• **Information shown**:
==================================================
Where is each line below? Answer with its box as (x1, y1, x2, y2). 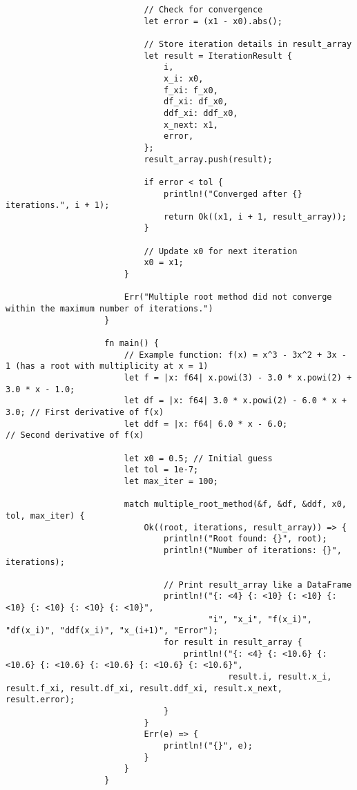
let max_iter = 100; (124, 476, 218, 486)
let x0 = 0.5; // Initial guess (124, 453, 273, 463)
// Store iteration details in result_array (144, 39, 352, 49)
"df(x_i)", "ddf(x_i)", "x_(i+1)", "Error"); (6, 626, 218, 636)
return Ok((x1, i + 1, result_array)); (164, 211, 347, 222)
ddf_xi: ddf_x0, (164, 108, 238, 118)
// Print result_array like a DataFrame (164, 579, 352, 590)
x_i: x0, (164, 73, 204, 84)
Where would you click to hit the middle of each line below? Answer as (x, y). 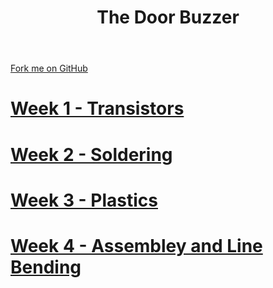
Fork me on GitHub (49, 68)
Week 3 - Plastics (84, 200)
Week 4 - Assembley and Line (136, 245)
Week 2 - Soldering (91, 154)
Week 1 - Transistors (97, 108)
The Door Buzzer (168, 17)
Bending (46, 267)
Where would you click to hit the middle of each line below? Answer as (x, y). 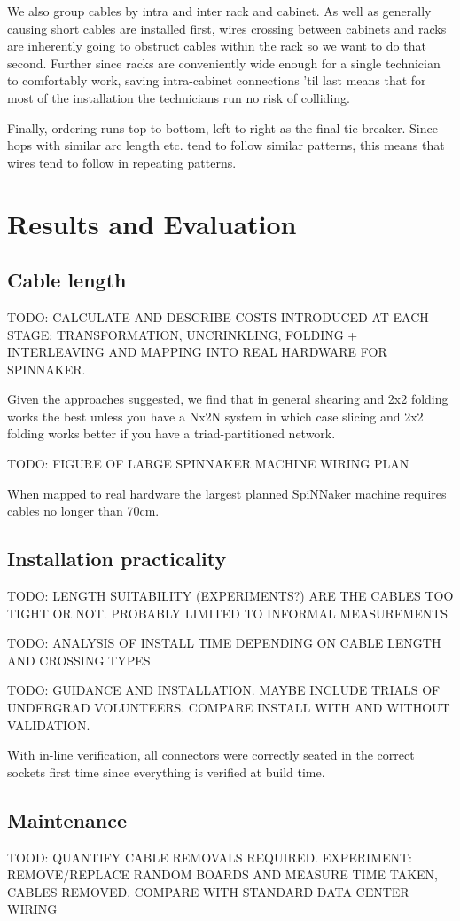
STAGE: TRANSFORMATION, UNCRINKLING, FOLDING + (183, 334)
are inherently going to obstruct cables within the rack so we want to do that (217, 46)
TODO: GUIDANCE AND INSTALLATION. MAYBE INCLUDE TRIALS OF (224, 690)
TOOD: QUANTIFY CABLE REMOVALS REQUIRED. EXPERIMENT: (210, 857)
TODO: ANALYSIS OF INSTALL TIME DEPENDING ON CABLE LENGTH (224, 643)
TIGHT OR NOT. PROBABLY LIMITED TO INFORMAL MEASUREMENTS (228, 613)
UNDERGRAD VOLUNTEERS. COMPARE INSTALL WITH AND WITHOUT (229, 708)
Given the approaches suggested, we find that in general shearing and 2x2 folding (228, 399)
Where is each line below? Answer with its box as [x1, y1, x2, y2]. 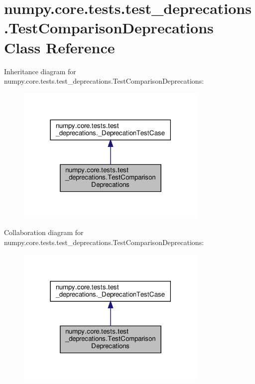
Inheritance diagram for [4, 66, 76, 76]
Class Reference [4, 37, 115, 57]
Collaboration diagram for [4, 227, 84, 238]
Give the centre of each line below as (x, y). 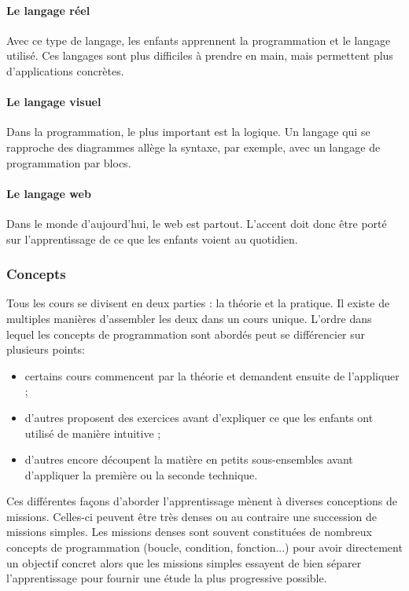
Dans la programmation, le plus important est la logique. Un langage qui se (188, 132)
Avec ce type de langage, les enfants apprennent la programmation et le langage (199, 40)
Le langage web (49, 193)
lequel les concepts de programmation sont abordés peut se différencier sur (186, 334)
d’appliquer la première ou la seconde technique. (141, 474)
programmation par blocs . (69, 162)
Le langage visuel (54, 102)
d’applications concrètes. (65, 70)
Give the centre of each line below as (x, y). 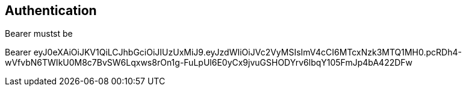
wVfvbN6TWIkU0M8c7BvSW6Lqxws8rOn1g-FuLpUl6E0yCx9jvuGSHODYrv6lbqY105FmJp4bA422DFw (209, 63)
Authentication (51, 11)
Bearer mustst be (39, 34)
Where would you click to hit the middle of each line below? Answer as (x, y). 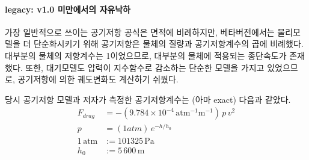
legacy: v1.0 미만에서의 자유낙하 (68, 9)
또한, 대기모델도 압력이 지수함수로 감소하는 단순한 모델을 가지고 (145, 67)
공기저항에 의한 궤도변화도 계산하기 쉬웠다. (98, 79)
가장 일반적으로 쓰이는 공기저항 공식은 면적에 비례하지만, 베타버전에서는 (140, 32)
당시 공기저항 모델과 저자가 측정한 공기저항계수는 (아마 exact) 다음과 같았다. (148, 99)
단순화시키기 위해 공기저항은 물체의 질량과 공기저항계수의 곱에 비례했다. (168, 44)
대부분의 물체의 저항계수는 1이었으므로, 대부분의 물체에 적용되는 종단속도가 (146, 55)
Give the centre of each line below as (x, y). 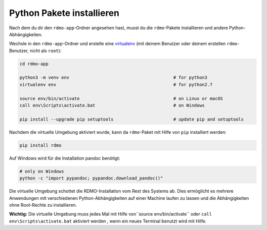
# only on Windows (42, 171)
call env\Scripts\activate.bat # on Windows (112, 106)
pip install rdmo (41, 145)
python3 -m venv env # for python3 (113, 78)
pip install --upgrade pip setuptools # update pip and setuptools (132, 119)
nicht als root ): (46, 51)
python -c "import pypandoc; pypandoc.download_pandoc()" (91, 178)
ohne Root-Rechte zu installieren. (43, 205)
==================================================
• **The task**: Write out exactly the lines of the material above, starting with the first and finishing with the line that contains "TOOD: QUANTIFY CABLE", without pictures.

• **Your solution**:
Where is each line below? Answer with its box as (x1, y1, x2, y2). 
let max_iter = 100; (124, 476, 218, 486)
let x0 = 0.5; // Initial guess (124, 453, 273, 463)
// Store iteration details in result_array (144, 39, 352, 49)
"df(x_i)", "ddf(x_i)", "x_(i+1)", "Error"); (6, 626, 218, 636)
return Ok((x1, i + 1, result_array)); (164, 211, 347, 222)
ddf_xi: ddf_x0, (164, 108, 238, 118)
// Print result_array like a DataFrame (164, 579, 352, 590)
x_i: x0, (164, 73, 204, 84)
Where would you click to hit the middle of each line below? Answer as (x, y). 
Fork me on GitHub (49, 68)
Week 3 - Plastics (84, 200)
Week 4 - Assembley and Line (136, 245)
Week 2 - Soldering (91, 154)
Week 1 - Transistors (97, 108)
The Door Buzzer (168, 17)
Bending (46, 267)
Where would you click to hit the middle of each line below? Answer as (x, y). 
STAGE: TRANSFORMATION, UNCRINKLING, FOLDING + (183, 334)
are inherently going to obstruct cables within the rack so we want to do that (217, 46)
TODO: GUIDANCE AND INSTALLATION. MAYBE INCLUDE TRIALS OF (224, 690)
TOOD: QUANTIFY CABLE REMOVALS REQUIRED. EXPERIMENT: (210, 857)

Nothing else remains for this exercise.